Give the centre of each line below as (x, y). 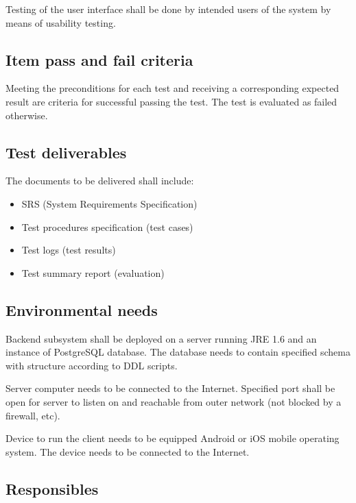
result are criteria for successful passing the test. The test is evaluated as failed (171, 101)
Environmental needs (82, 309)
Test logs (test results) (69, 250)
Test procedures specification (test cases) (107, 226)
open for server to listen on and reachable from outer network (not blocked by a (174, 401)
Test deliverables (66, 152)
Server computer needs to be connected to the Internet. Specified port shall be (170, 388)
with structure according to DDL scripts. (92, 365)
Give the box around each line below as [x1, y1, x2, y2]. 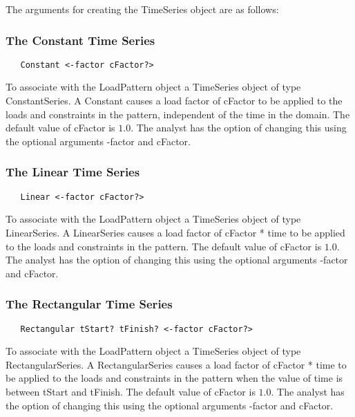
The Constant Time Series [6, 31, 155, 48]
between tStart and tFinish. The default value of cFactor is [6, 384, 256, 398]
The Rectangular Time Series [6, 295, 173, 313]
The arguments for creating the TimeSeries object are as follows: [6, 2, 279, 16]
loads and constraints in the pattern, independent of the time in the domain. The [6, 106, 350, 121]
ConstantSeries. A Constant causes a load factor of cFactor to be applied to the [6, 93, 343, 108]
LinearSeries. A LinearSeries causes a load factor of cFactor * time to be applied [6, 225, 345, 239]
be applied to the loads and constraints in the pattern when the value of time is [6, 371, 343, 385]
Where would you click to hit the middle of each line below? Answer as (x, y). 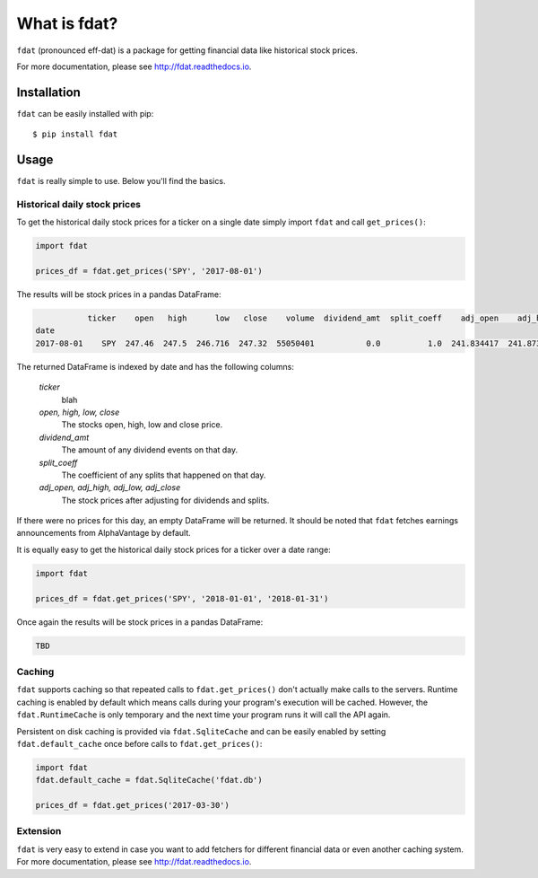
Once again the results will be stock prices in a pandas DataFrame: (140, 622)
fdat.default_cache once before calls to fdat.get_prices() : (139, 743)
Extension (39, 831)
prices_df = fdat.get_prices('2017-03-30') (133, 805)
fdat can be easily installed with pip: (85, 113)
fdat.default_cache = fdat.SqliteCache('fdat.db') (149, 780)
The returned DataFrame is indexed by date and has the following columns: (156, 366)
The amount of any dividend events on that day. (150, 450)

################

* [Task goal]: Please give only the number of lines above that contain the word "Constant".

* [Exercise result]: 2